== Dataset content ==
>>
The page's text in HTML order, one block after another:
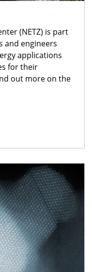
(NETZ) is part
and engineers
applications
for their
out more on the
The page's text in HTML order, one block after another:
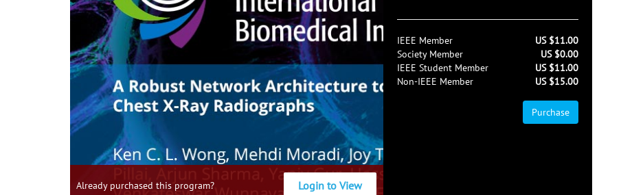
Already purchased this program? Login to View
IEEE Member
US $11.00
Society Member
US $0.00
IEEE Student Member
US $11.00
Non-IEEE Member
US $15.00
Purchase
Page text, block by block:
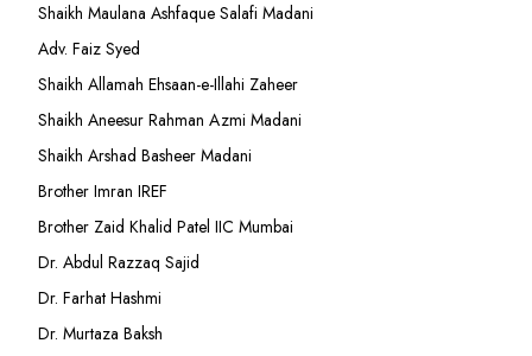
Shaikh Maulana Ashfaque Salafi Madani
Adv. Faiz Syed
Shaikh Allamah Ehsaan-e-Illahi Zaheer
Shaikh Aneesur Rahman Azmi Madani
Shaikh Arshad Basheer Madani
Brother Imran IREF
Brother Zaid Khalid Patel IIC Mumbai
Dr. Abdul Razzaq Sajid
Dr. Farhat Hashmi
Dr. Murtaza Baksh
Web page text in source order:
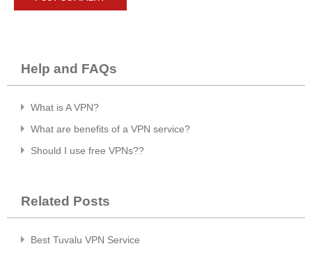
Help and FAQs
What is A VPN?
What are benefits of a VPN service?
Should I use free VPNs??
Related Posts
Best Tuvalu VPN Service
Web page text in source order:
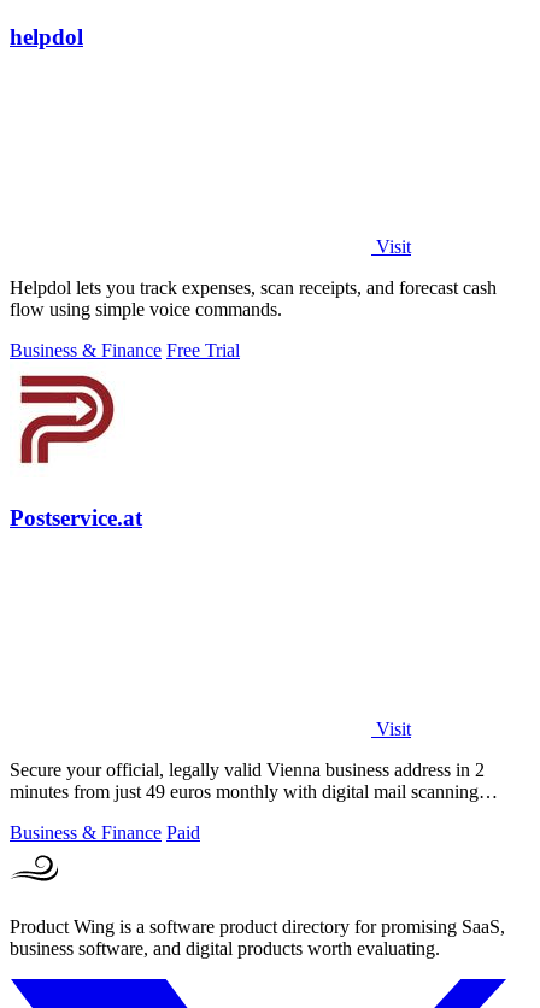
helpdol
Visit
Helpdol lets you track expenses, scan receipts, and forecast cash
flow using simple voice commands.
Business & Finance Free Trial
Postservice.at
Visit
Secure your official, legally valid Vienna business address in 2
minutes from just 49 euros monthly with digital mail scanning
Business & Finance Paid
Product Wing is a software product directory for promising SaaS,
business software, and digital products worth evaluating.
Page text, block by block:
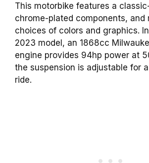
This motorbike features a
chrome-plated components, and
choices of colors and graphics.
2023 model, an 1868cc
engine provides 94hp power at
the suspension is adjustable for
ride.
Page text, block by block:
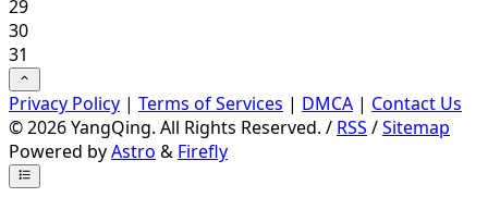
29
30
31
Privacy Policy | Terms of Services | DMCA | Contact Us
©2026YangQing. All Rights Reserved. / RSS /Sitemap
Powered byAstro & Firefly
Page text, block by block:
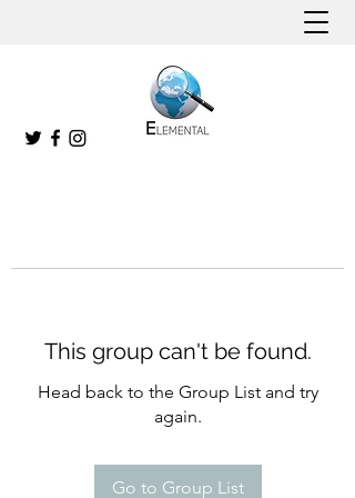
This group can't be found.
Head back to the Group List and try
again.
Go to Group List
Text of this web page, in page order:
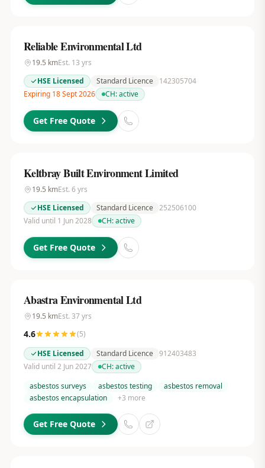
Reliable Environmental Ltd
19.5 kmEst. 13 yrs
HSE Licensed
Standard Licence
142305704
Expiring 18 Sept 2026
CH:active
Get Free Quote
Keltbray Built Environment Limited
19.5 kmEst. 6 yrs
HSE Licensed
Standard Licence 252506100
Valid until 1 Jun 2028
CH:active
Get Free Quote
Abastra Environmental Ltd
19.5 kmEst. 37yrs
4.6 (5)
HSE Licensed
Standard Licence 912403483
Valid until 2 Jun 2027
CH:active
asbestos surveys
asbestos testing
asbestos removal
asbestos encapsulation
+3 more
Get Free Quote
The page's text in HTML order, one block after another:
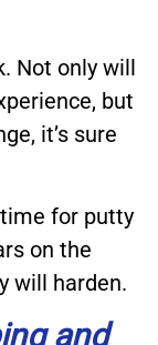
Not only will
but
it’s sure
for putty
on the
will harden.
and
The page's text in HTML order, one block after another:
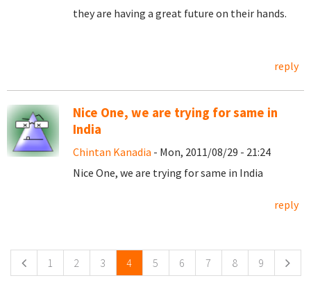
they are having a great future on their hands.
reply
Nice One, we are trying for same in
India
Chintan Kanadia - Mon, 2011/08/29 - 21:24
Nice One, we are trying for same in India
reply
1 2 3 4 5 6 7 8 9
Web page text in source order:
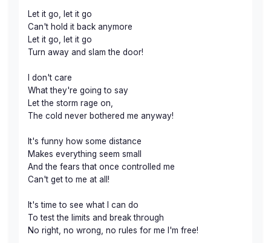
Let it go, let it go
Can't hold it back anymore
Let it go, let it go
Turn away and slam the door!
I don't care
What they're going to say
Let the storm rage on,
The cold never bothered me anyway!
It's funny how some distance
Makes everything seem small
And the fears that once controlled me
Can't get to me at all!
It's time to see what I can do
To test the limits and break through
No right, no wrong, no rules for me I'm free!
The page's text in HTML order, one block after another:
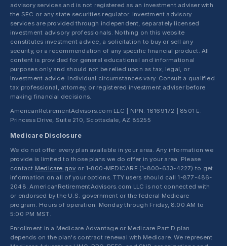
advisory services and is not registered as an investment adviser with
the SEC or any state securities regulator. Investment advisory
services are provided through independent, separately licensed
investment advisory professionals. Nothing on this website
constitutes investment advice, a solicitation to buy or sell any
security, or a recommendation of any specific financial product. All
content is provided for general educational and informational
purposes only and should not be relied upon as tax, legal, or
investment advice. Individual circumstances vary. Consult a qualified
tax professional, attorney, or registered investment adviser before
making financial decisions.
AmericanRetirementAdvisors.com LLC | NPN: 16169172 | 8501 E.
Princess Drive, Suite 210, Scottsdale, AZ 85255
Medicare Disclosure
We do not offer every plan available in your area. Any information we
provide is limited to those plans we do offer in your area. Please
contact Medicare.gov or 1-800-MEDICARE (1-800-633-4227) to get
information on all of your options. TTY users should call 1-877-486-
2048. AmericanRetirementAdvisors.com LLC is not connected with
or endorsed by the U.S. government or the federal Medicare
program. Hours of operation: Monday through Friday, 8:00 AM to
5:00 PM MST.
Enrollment in a Medicare Advantage or Medicare Part D plan
depends on the plan's contract renewal with Medicare. We represent
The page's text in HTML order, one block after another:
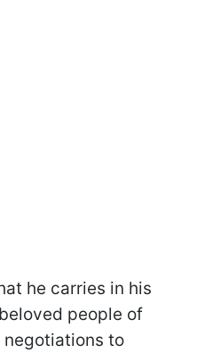
he carries in his
people of
negotiations to
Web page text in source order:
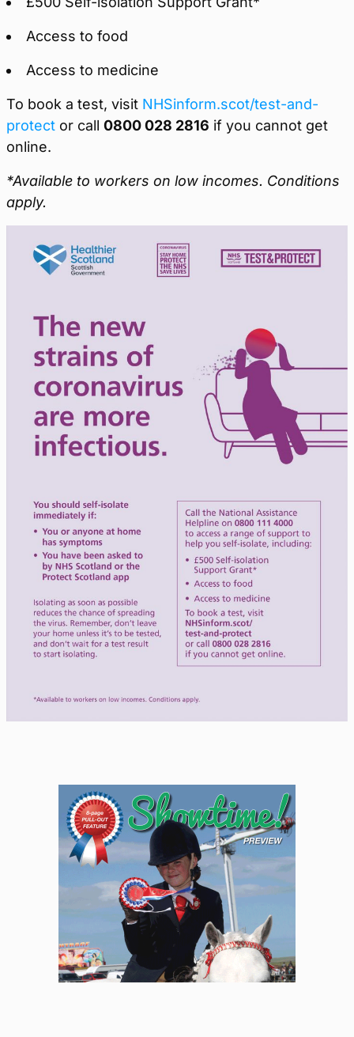
Access to food
Access to medicine
To book a test, visit NHSinform.scot/test-and-
protect or call 0800 028 2816 if you cannot get
online.
*Available to workers on low incomes. Conditions
apply.
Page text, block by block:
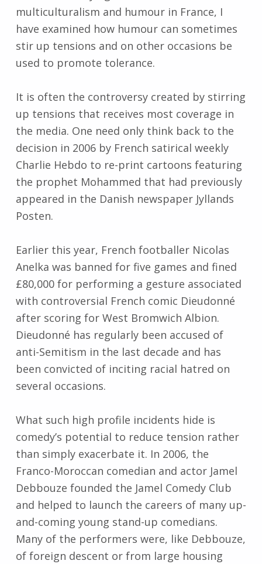
multiculturalism and humour in France, I
have examined how humour can sometimes
stir up tensions and on other occasions be
used to promote tolerance.
It is often the controversy created by stirring
up tensions that receives most coverage in
the media. One need only think back to the
decision in 2006 by French satirical weekly
Charlie Hebdo to re-print cartoons featuring
the prophet Mohammed that had previously
appeared in the Danish newspaper Jyllands
Posten.
Earlier this year, French footballer Nicolas
Anelka was banned for five games and fined
£80,000 for performing a gesture associated
with controversial French comic Dieudonné
after scoring for West Bromwich Albion.
Dieudonné has regularly been accused of
anti-Semitism in the last decade and has
been convicted of inciting racial hatred on
several occasions.
What such high profile incidents hide is
comedy’s potential to reduce tension rather
than simply exacerbate it. In 2006, the
Franco-Moroccan comedian and actor Jamel
Debbouze founded the Jamel Comedy Club
and helped to launch the careers of many up-
and-coming young stand-up comedians.
Many of the performers were, like Debbouze,
of foreign descent or from large housing
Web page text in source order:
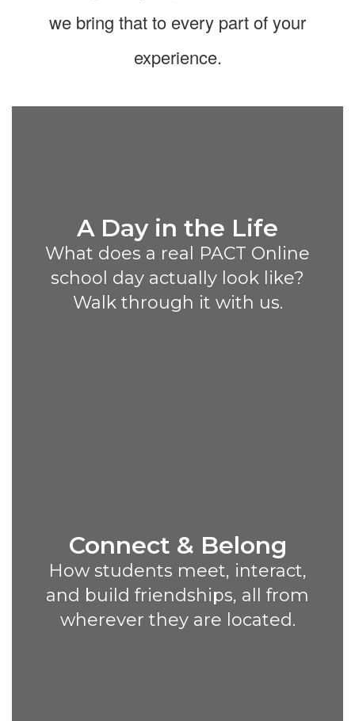
we bring that to every part of your
experience.
A Day in the Life
What does a real PACT Online
school day actually look like?
Walk through it with us.
Connect & Belong
How students meet, interact,
and build friendships, all from
wherever they are located.
<<
== Task to complete ==
When copying the records, reproduce every entry exactly and omit all pictures.

== Expected output ==
The page's text in HTML order, one block after another:
(NETZ) is part
and engineers
applications
for their
out more on the
The page's text in HTML order, one block after another:
Already purchased this program? Login to View
IEEE Member
US $11.00
Society Member
US $0.00
IEEE Student Member
US $11.00
Non-IEEE Member
US $15.00
Purchase
Page text, block by block:
Shaikh Maulana Ashfaque Salafi Madani
Adv. Faiz Syed
Shaikh Allamah Ehsaan-e-Illahi Zaheer
Shaikh Aneesur Rahman Azmi Madani
Shaikh Arshad Basheer Madani
Brother Imran IREF
Brother Zaid Khalid Patel IIC Mumbai
Dr. Abdul Razzaq Sajid
Dr. Farhat Hashmi
Dr. Murtaza Baksh
Web page text in source order:
Help and FAQs
What is A VPN?
What are benefits of a VPN service?
Should I use free VPNs??
Related Posts
Best Tuvalu VPN Service
Web page text in source order:
helpdol
Visit
Helpdol lets you track expenses, scan receipts, and forecast cash
flow using simple voice commands.
Business & Finance Free Trial
Postservice.at
Visit
Secure your official, legally valid Vienna business address in 2
minutes from just 49 euros monthly with digital mail scanning
Business & Finance Paid
Product Wing is a software product directory for promising SaaS,
business software, and digital products worth evaluating.
Page text, block by block:
This motorbike features a
chrome-plated components, and
choices of colors and graphics.
2023 model, an 1868cc
engine provides 94hp power at
the suspension is adjustable for
ride.
Page text, block by block:
29
30
31
Privacy Policy | Terms of Services | DMCA | Contact Us
©2026YangQing. All Rights Reserved. / RSS /Sitemap
Powered byAstro & Firefly
Page text, block by block:
This group can't be found.
Head back to the Group List and try
again.
Go to Group List
Text of this web page, in page order:
Reliable Environmental Ltd
19.5 kmEst. 13 yrs
HSE Licensed
Standard Licence
142305704
Expiring 18 Sept 2026
CH:active
Get Free Quote
Keltbray Built Environment Limited
19.5 kmEst. 6 yrs
HSE Licensed
Standard Licence 252506100
Valid until 1 Jun 2028
CH:active
Get Free Quote
Abastra Environmental Ltd
19.5 kmEst. 37yrs
4.6 (5)
HSE Licensed
Standard Licence 912403483
Valid until 2 Jun 2027
CH:active
asbestos surveys
asbestos testing
asbestos removal
asbestos encapsulation
+3 more
Get Free Quote
The page's text in HTML order, one block after another:
Not only will
but
it’s sure
for putty
on the
will harden.
and
The page's text in HTML order, one block after another:
they are having a great future on their hands.
reply
Nice One, we are trying for same in
India
Chintan Kanadia - Mon, 2011/08/29 - 21:24
Nice One, we are trying for same in India
reply
1 2 3 4 5 6 7 8 9
Web page text in source order:
Let it go, let it go
Can't hold it back anymore
Let it go, let it go
Turn away and slam the door!
I don't care
What they're going to say
Let the storm rage on,
The cold never bothered me anyway!
It's funny how some distance
Makes everything seem small
And the fears that once controlled me
Can't get to me at all!
It's time to see what I can do
To test the limits and break through
No right, no wrong, no rules for me I'm free!
The page's text in HTML order, one block after another:
advisory services and is not registered as an investment adviser with
the SEC or any state securities regulator. Investment advisory
services are provided through independent, separately licensed
investment advisory professionals. Nothing on this website
constitutes investment advice, a solicitation to buy or sell any
security, or a recommendation of any specific financial product. All
content is provided for general educational and informational
purposes only and should not be relied upon as tax, legal, or
investment advice. Individual circumstances vary. Consult a qualified
tax professional, attorney, or registered investment adviser before
making financial decisions.
AmericanRetirementAdvisors.com LLC | NPN: 16169172 | 8501 E.
Princess Drive, Suite 210, Scottsdale, AZ 85255
Medicare Disclosure
We do not offer every plan available in your area. Any information we
provide is limited to those plans we do offer in your area. Please
contact Medicare.gov or 1-800-MEDICARE (1-800-633-4227) to get
information on all of your options. TTY users should call 1-877-486-
2048. AmericanRetirementAdvisors.com LLC is not connected with
or endorsed by the U.S. government or the federal Medicare
program. Hours of operation: Monday through Friday, 8:00 AM to
5:00 PM MST.
Enrollment in a Medicare Advantage or Medicare Part D plan
depends on the plan's contract renewal with Medicare. We represent
The page's text in HTML order, one block after another:
he carries in his
people of
negotiations to
Web page text in source order:
Access to food
Access to medicine
To book a test, visit NHSinform.scot/test-and-
protect or call 0800 028 2816 if you cannot get
online.
*Available to workers on low incomes. Conditions
apply.
Page text, block by block:
multiculturalism and humour in France, I
have examined how humour can sometimes
stir up tensions and on other occasions be
used to promote tolerance.
It is often the controversy created by stirring
up tensions that receives most coverage in
the media. One need only think back to the
decision in 2006 by French satirical weekly
Charlie Hebdo to re-print cartoons featuring
the prophet Mohammed that had previously
appeared in the Danish newspaper Jyllands
Posten.
Earlier this year, French footballer Nicolas
Anelka was banned for five games and fined
£80,000 for performing a gesture associated
with controversial French comic Dieudonné
after scoring for West Bromwich Albion.
Dieudonné has regularly been accused of
anti-Semitism in the last decade and has
been convicted of inciting racial hatred on
several occasions.
What such high profile incidents hide is
comedy’s potential to reduce tension rather
than simply exacerbate it. In 2006, the
Franco-Moroccan comedian and actor Jamel
Debbouze founded the Jamel Comedy Club
and helped to launch the careers of many up-
and-coming young stand-up comedians.
Many of the performers were, like Debbouze,
of foreign descent or from large housing
Web page text in source order:
we bring that to every part of your
experience.
A Day in the Life
What does a real PACT Online
school day actually look like?
Walk through it with us.
Connect & Belong
How students meet, interact,
and build friendships, all from
wherever they are located.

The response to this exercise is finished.